■ ACTIVITY: Only the text of the records belongs in the answer; the pictures must be dropped.

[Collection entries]
________________________________________

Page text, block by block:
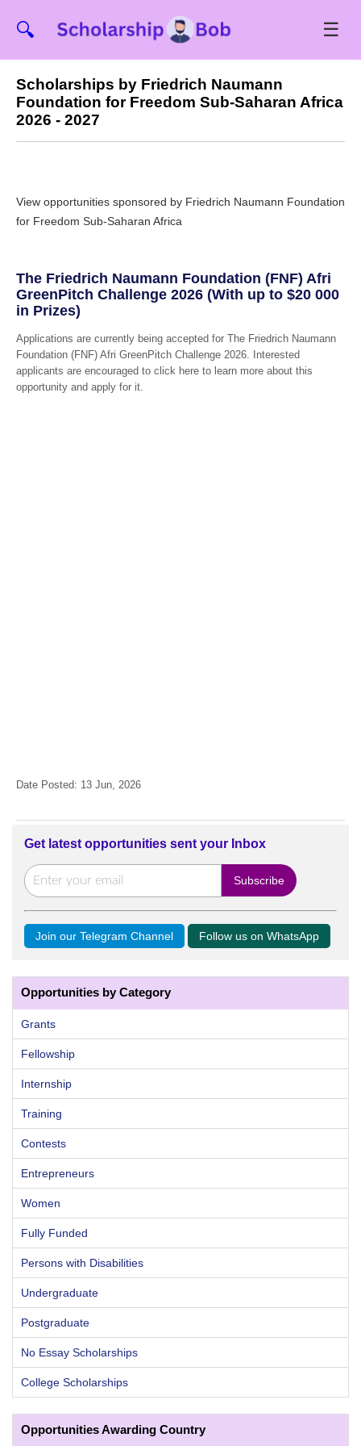
🔍 ☰
Scholarships by Friedrich Naumann
Foundation for Freedom Sub-Saharan Africa
2026 - 2027
View opportunities sponsored by Friedrich Naumann Foundation
for Freedom Sub-Saharan Africa
The Friedrich Naumann Foundation (FNF) Afri
GreenPitch Challenge 2026 (With up to $20 000
in Prizes)
Applications are currently being accepted for The Friedrich Naumann
Foundation (FNF) Afri GreenPitch Challenge 2026. Interested
applicants are encouraged to click here to learn more about this
opportunity and apply for it.
Date Posted: 13 Jun, 2026
Get latest opportunities sent your Inbox
Join our Telegram Channel Follow us on WhatsApp
Opportunities by Category
Grants
Fellowship
Internship
Training
Contests
Entrepreneurs
Women
Fully Funded
Persons with Disabilities
Undergraduate
Postgraduate
No Essay Scholarships
College Scholarships
Opportunities Awarding Country

________________________________________

■ TASK RESPONSE:
Page text, block by block:
🔍 ☰
Scholarships by Friedrich Naumann
Foundation for Freedom Sub-Saharan Africa
2026 - 2027
View opportunities sponsored by Friedrich Naumann Foundation
for Freedom Sub-Saharan Africa
The Friedrich Naumann Foundation (FNF) Afri
GreenPitch Challenge 2026 (With up to $20 000
in Prizes)
Applications are currently being accepted for The Friedrich Naumann
Foundation (FNF) Afri GreenPitch Challenge 2026. Interested
applicants are encouraged to click here to learn more about this
opportunity and apply for it.
Date Posted: 13 Jun, 2026
Get latest opportunities sent your Inbox
Join our Telegram Channel Follow us on WhatsApp
Opportunities by Category
Grants
Fellowship
Internship
Training
Contests
Entrepreneurs
Women
Fully Funded
Persons with Disabilities
Undergraduate
Postgraduate
No Essay Scholarships
College Scholarships
Opportunities Awarding Country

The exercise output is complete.